Living sphenophytes have stems containing a large central pith region which in mature plants is hollow. Surrounding the pith cavity are discrete bundles of vascular tissue; this arrangement of conducting tissue is known as a eustele. The bundles contain both xylem and phloem, and are marked by the presence of large canals known as carinal canals, which also function in water conduction. External to the vascular bundles is another set of canals, the vallecular canals or cortical canals. These canals line up with the depressions between the ribs on the surface of the stem. Most fossil sphenophytes had a very similar stem morphology. One Pennsylvanian genus, Sphenophyllum, had a solid stem with abundant secondary xylem -- i.e. wood.
The most obvious external characteristic of sphenophytes is their "jointed" branching pattern: leaves, branches, and roots branch from the stem at evenly spaced points called nodes, separated by lengths of bare stem called internodes. Leaves or roots form circular whorls around each node. Some species frequently branch at the nodes as well, while in others branching is rare or absent. When branching does take place, the branch is not formed in the axil of a leaf (as is the case in most other vascular plants), but instead takes the place of a leaf. While the alternation of nodes and internodes is very characteristic of sphenophytes, it is not limited to sphenophytes: a number of flowering plants, notably grasses, such as bamboo, and their relatives have a similar arrangement of nodes and internodes. Unique to sphenophytes, however (although not found in all fossil forms) is their pattern of vascular anastomosis: at each node, each separate bundle of conducting tissue branches into three. The middle branch leaves the stem and forms the midrib of a leaf, while the other two branches join with their neighbors to reform a full-sized vascular bundle. This creates a "zig-zag" pattern at the nodes of a sphenophyte stem; it can be seen easily in this internal mold of a fossil sphenophyte stem.

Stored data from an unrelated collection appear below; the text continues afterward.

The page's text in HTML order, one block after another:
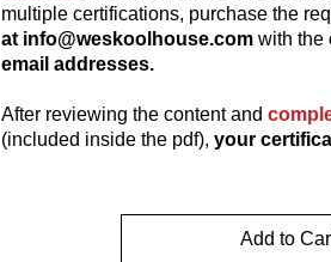
multiple certifications, purchase the
at info@weskoolhouse.com with the
email addresses.
After reviewing the content and
(included inside the pdf), your
Add to

Equisetum leaves are either long and slender, as in the tropical Mexican species pictured at the left, or scalelike. Their contribution to photosynthesis is minimal; most photosynthesis takes place in the outer tissues of the stem. Most fossil sphenophytes had similar small or slender leaves, but the Pennsylvanian genus Sphenophyllum had broad, wedge-shaped leaves.

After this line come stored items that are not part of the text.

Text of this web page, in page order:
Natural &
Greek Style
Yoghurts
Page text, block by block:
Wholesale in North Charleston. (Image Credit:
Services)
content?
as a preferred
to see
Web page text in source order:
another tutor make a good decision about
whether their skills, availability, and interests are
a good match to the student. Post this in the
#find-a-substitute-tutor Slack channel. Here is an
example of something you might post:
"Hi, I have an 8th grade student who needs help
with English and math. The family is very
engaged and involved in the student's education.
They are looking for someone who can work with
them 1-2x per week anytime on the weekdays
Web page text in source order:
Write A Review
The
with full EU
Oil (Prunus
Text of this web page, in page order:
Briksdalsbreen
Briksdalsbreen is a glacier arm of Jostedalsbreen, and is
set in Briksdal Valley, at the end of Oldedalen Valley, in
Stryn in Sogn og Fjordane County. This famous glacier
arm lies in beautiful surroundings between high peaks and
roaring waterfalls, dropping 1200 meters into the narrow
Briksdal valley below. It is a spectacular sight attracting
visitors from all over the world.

Both living and fossil sphenophytes form underground stems known as rhizomes. Aerial stems periodically branch from the rhizomes, which in some living species grow up to six feet (two meters) below the surface (this explains why it's nearly impossible to get rid of Equisetum once it invades your lawn). Isolated fragments of a rhizome can give rise to new individuals. In those living species of Equisetum that are placed in the subgenus Hippochaete, the aerial branches are perennial, and any aerial branch can form reproductive organs. In the other species, placed in the subgenus Equisetum, vegetative and reproductive branches are separate.
At the tips of reproductive branches are the "cones," or strobili, which consist of tightly packed appendages called sporangiophores. A number of fossil sphenophyte strobili show subtending bracts, leaflike structures in rows that alternate with rows of sporangiophores; Equisetum strobili lack bracts. Each sporangiophore bears several sporangia, in which spores develop. Peltate sporangiophores -- umbrella-shaped structures with sporangia hanging from their edges -- are very typical of the Sphenophyta.
Mature spores bear four long, spoon-shaped appendages known as elaters; these are originally coiled around the spore itself but uncoil when the spores are released, and probably allow the spore to be carried by wind. Most sphenophytes are homosporous; they produce only one type of spore, which germinates into a small gametophyte that bears either male or female sex organs. Some of the great calamite trees of the Pennsylvanian, however, were heterosporous, producing two distinct spore types: small spores that develop into male microgametophytes, and large spores that develop into female megagametophytes.